The test file appears below:

Attempts to fetch this using the S3 endpoint directly should now be blocked:

$ curl https://my-private-document-bucket.s3.us-east-2.amazonaws.com/DD.png
<?xml version="1.0" encoding="UTF-8"?>
<Error><Code>AccessDenied</Code><Message>Access Denied</Message><RequestId>2JETES96R764TZK4</RequestId><HostId>GzxvFQ6FQ/DhZarm8h3dKKG8JfBfI2rCyj9Ud+GHxDghmuxMijKksmNwo1XyfxJnG7pt418HJcs=</HostId></Error>

This can also be seen in a web browser:

By default, things aren’t public in AWS, so there’s nothing special here yet.

Step two: CloudFront distribution certificate and identity

With the data publically inaccessible, begin to set up CloudFront. To secure access, start by making a certificate with AWS Certificate Manager (ACM) for the company’s domain.

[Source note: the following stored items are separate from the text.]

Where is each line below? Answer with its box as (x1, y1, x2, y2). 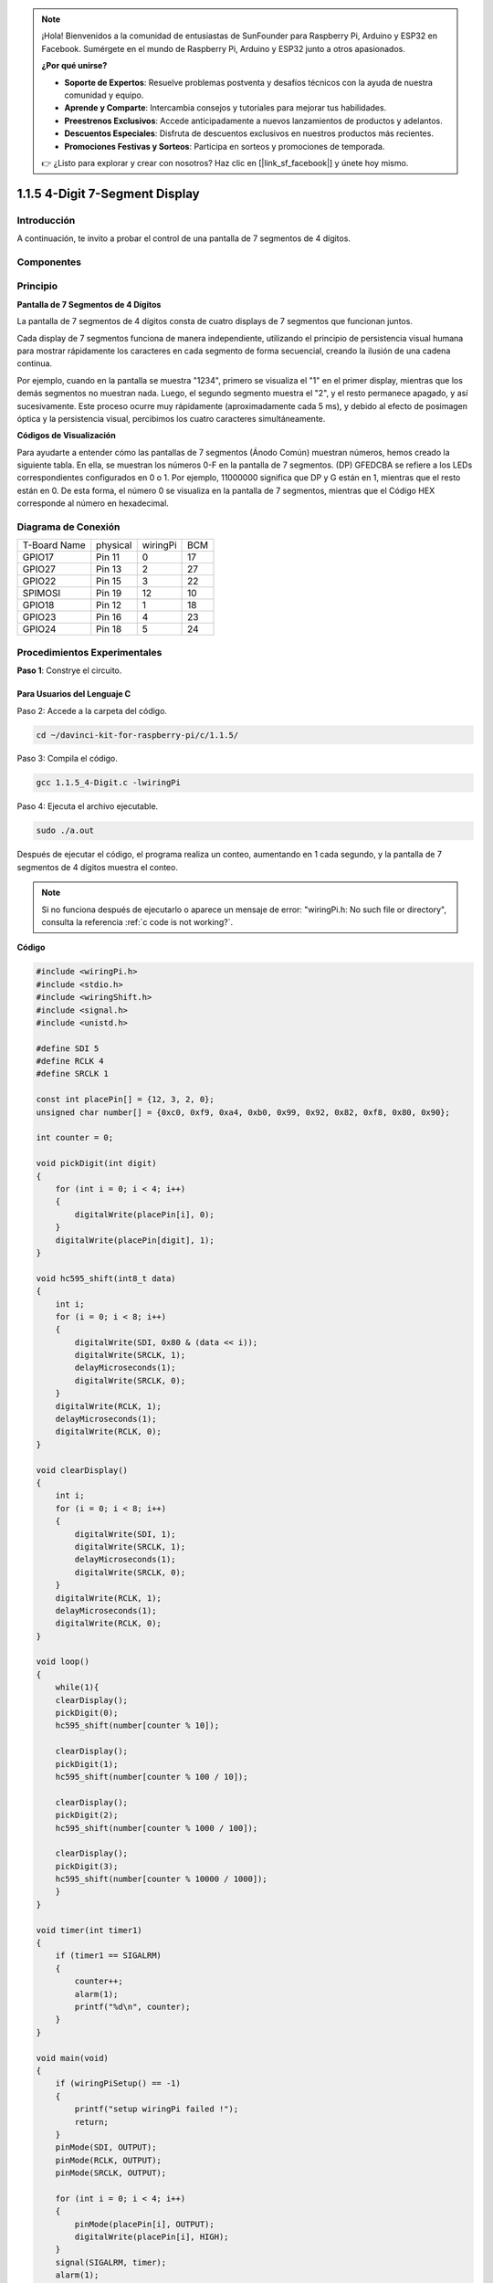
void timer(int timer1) (36, 1925, 143, 1935)
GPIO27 (22, 563, 57, 575)
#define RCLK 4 (36, 1056, 104, 1067)
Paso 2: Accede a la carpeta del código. (16, 705, 168, 716)
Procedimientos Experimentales (16, 646, 163, 658)
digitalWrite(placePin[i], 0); (74, 1209, 215, 1219)
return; (74, 2117, 110, 2127)
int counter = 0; (36, 1132, 114, 1143)
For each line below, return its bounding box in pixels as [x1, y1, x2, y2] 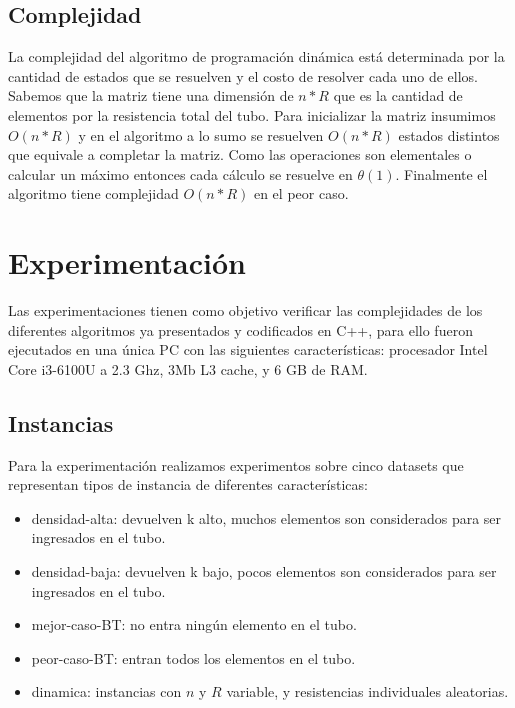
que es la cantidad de [333, 85, 463, 106]
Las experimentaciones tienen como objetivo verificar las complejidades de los [8, 300, 483, 321]
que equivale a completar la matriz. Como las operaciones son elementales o [8, 144, 472, 165]
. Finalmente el [395, 163, 488, 184]
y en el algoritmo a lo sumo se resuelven [78, 124, 324, 145]
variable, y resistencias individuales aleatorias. [226, 681, 509, 702]
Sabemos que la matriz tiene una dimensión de [8, 85, 294, 106]
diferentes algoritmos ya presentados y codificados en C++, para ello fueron [8, 319, 473, 340]
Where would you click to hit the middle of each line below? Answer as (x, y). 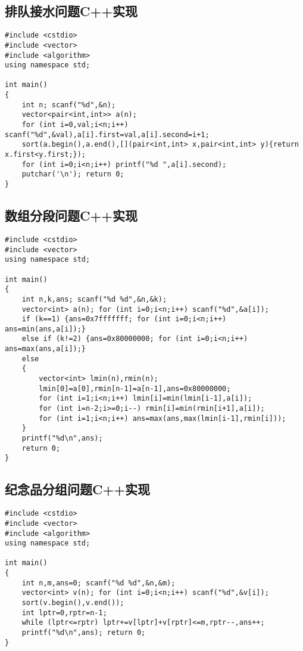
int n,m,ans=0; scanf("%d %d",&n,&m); (99, 583)
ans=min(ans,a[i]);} (46, 329)
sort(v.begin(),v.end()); (73, 603)
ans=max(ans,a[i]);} (46, 349)
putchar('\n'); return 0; (73, 174)
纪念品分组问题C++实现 (77, 489)
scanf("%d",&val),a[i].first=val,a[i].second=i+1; (107, 134)
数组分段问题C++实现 (71, 216)
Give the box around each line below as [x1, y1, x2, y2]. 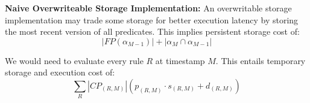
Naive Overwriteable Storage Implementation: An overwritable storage [5, 2, 292, 14]
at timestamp [155, 54, 205, 66]
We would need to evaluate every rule [5, 54, 144, 66]
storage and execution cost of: [5, 66, 115, 78]
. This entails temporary [215, 54, 306, 66]
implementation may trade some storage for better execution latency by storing [5, 13, 299, 26]
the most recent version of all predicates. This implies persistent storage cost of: [5, 25, 300, 38]
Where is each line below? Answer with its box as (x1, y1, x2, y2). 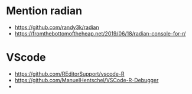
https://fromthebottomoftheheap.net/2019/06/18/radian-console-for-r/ (14, 30, 186, 37)
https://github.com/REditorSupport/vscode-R (14, 70, 125, 77)
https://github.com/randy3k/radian (14, 24, 99, 31)
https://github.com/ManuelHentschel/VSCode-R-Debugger (14, 76, 159, 83)
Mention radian (6, 4, 83, 18)
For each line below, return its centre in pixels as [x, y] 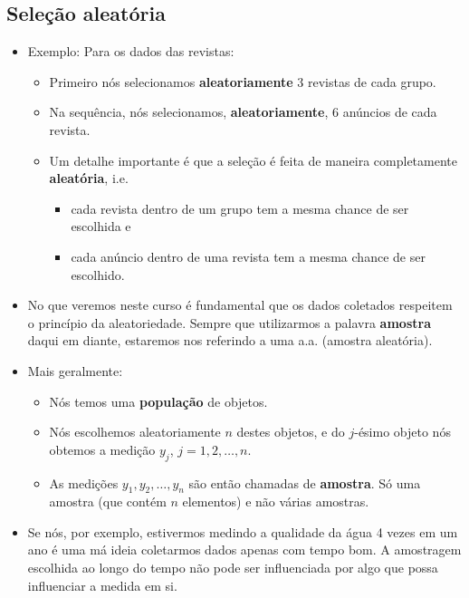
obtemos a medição [102, 449]
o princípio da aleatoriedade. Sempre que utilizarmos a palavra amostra [229, 322]
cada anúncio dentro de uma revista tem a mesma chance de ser [248, 256]
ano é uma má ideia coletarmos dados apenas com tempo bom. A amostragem [244, 550]
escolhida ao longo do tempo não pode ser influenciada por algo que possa [233, 568]
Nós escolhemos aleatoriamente [135, 432]
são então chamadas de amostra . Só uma [305, 482]
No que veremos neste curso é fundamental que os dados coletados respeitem [240, 305]
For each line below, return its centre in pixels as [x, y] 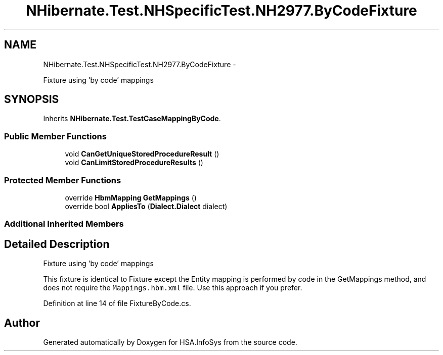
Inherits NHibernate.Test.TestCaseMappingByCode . [132, 119]
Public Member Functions [55, 136]
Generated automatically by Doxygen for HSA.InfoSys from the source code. [170, 342]
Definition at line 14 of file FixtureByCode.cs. [117, 303]
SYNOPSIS [32, 99]
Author [22, 323]
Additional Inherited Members [64, 224]
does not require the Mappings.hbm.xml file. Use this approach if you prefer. [173, 288]
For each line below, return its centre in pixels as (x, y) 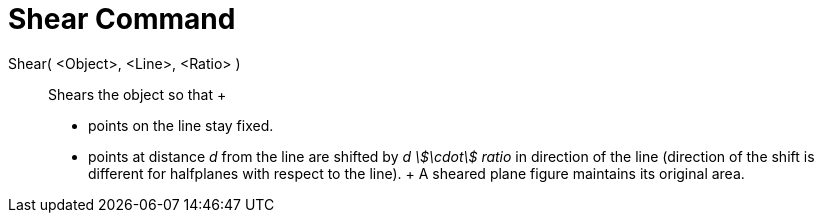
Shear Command (122, 19)
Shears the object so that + (137, 94)
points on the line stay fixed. (181, 125)
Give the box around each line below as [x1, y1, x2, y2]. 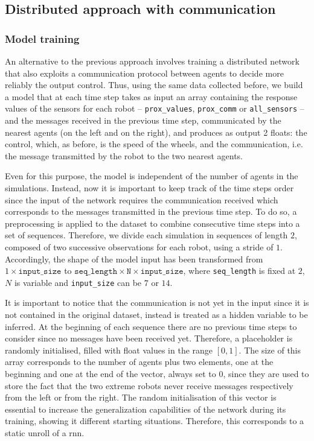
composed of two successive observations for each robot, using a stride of [5, 240, 274, 253]
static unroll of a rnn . [5, 427, 85, 439]
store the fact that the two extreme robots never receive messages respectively [5, 379, 293, 392]
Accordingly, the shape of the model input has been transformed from [5, 252, 263, 265]
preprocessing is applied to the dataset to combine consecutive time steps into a [5, 217, 300, 229]
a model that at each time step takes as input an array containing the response [5, 90, 298, 103]
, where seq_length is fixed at [183, 264, 296, 277]
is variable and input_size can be [14, 276, 142, 288]
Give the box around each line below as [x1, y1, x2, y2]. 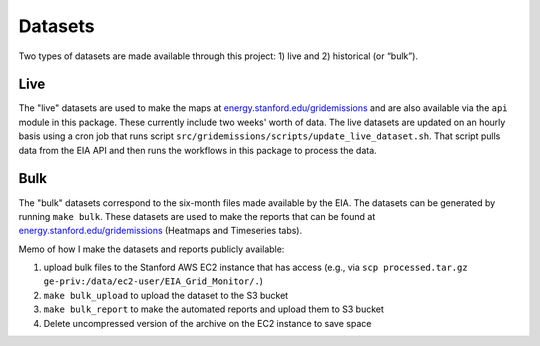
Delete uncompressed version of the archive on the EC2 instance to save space [43, 317, 372, 329]
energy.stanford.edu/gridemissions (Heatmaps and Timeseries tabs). [18, 225, 303, 237]
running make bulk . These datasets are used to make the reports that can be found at [18, 210, 376, 222]
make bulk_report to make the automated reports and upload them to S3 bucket [43, 303, 385, 315]
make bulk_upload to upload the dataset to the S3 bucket [43, 289, 289, 301]
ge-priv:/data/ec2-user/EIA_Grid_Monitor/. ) [43, 275, 264, 287]
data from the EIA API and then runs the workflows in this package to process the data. [18, 144, 377, 156]
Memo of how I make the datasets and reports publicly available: [18, 243, 285, 255]
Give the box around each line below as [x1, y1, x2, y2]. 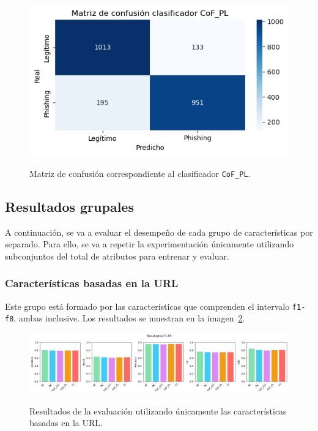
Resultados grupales [5, 197, 134, 215]
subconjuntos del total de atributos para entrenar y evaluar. [5, 249, 229, 262]
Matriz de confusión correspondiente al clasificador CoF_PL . [29, 167, 251, 179]
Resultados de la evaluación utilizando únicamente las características [29, 404, 287, 417]
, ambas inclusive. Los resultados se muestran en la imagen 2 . [13, 312, 245, 324]
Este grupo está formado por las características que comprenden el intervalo [5, 299, 290, 312]
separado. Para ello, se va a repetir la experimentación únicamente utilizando [5, 238, 294, 250]
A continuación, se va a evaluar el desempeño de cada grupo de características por [5, 225, 313, 238]
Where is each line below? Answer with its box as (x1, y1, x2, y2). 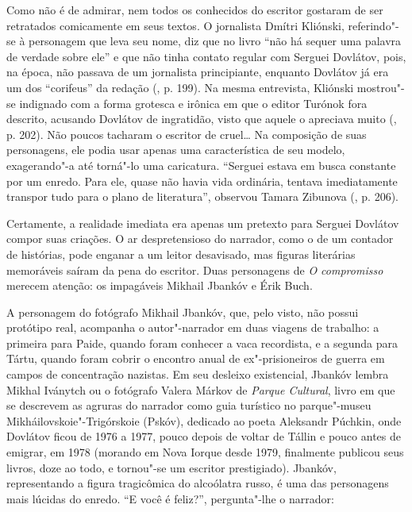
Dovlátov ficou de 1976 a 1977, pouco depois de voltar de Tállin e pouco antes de (6, 428, 401, 445)
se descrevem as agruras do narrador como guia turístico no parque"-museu (6, 397, 372, 414)
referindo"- (348, 17, 399, 33)
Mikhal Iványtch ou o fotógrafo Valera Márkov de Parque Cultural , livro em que (6, 381, 395, 398)
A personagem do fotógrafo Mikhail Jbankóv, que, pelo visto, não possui (6, 303, 359, 320)
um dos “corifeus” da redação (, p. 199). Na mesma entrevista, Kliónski (6, 79, 354, 95)
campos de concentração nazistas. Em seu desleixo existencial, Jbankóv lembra (6, 366, 389, 383)
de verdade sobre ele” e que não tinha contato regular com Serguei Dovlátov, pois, (6, 48, 406, 64)
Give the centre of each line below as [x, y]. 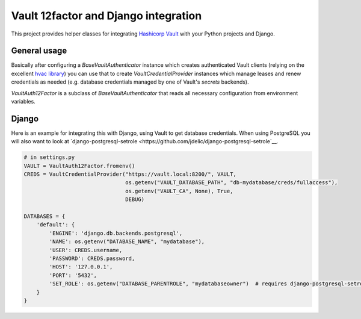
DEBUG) [135, 200]
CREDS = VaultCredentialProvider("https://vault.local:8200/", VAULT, [130, 174]
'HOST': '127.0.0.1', [81, 267]
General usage [39, 51]
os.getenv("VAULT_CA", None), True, [179, 191]
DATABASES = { [45, 216]
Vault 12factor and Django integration [106, 16]
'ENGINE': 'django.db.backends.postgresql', [116, 233]
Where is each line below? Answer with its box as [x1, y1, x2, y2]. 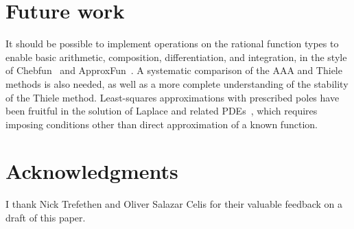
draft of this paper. [5, 210, 86, 224]
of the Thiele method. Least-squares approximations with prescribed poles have [5, 90, 340, 104]
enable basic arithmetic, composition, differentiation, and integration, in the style [5, 49, 347, 64]
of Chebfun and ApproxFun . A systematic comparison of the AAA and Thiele [5, 63, 342, 77]
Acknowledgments [5, 157, 178, 185]
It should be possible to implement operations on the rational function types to [5, 36, 339, 51]
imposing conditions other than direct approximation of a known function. [5, 117, 318, 131]
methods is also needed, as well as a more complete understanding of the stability [5, 76, 349, 91]
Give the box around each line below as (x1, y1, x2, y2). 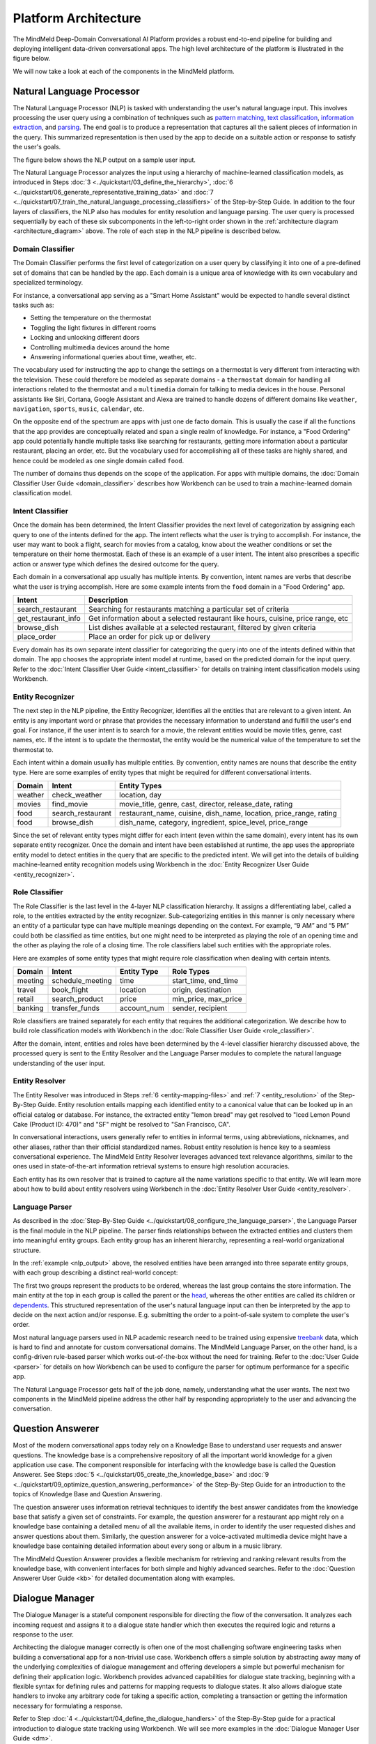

Here, the bucket is deployed to the us-east-2, or Ohio, region. ACM certificates used by CloudFront are required to be in us-east-1. This Terraform setup will have a second provider for that region:

# Ohio region where my bucket will be created
provider "aws" {
 region  = "us-east-2"
}


# For cloudfront certificates
provider "aws" {
 alias   = "us-east-1"
 region  = "us-east-1"
}

This test uses a domain that DoorDash owns, but users should select one of their own: documents.doordash.cloud:

resource "aws_route53_zone" "documents" {
 name    = "documents.doordash.cloud"
 comment = "Document Signing Test Domain"
}

Create the certificate in us-east-1 and tell AWS that validation of ownership will be done via a DNS record.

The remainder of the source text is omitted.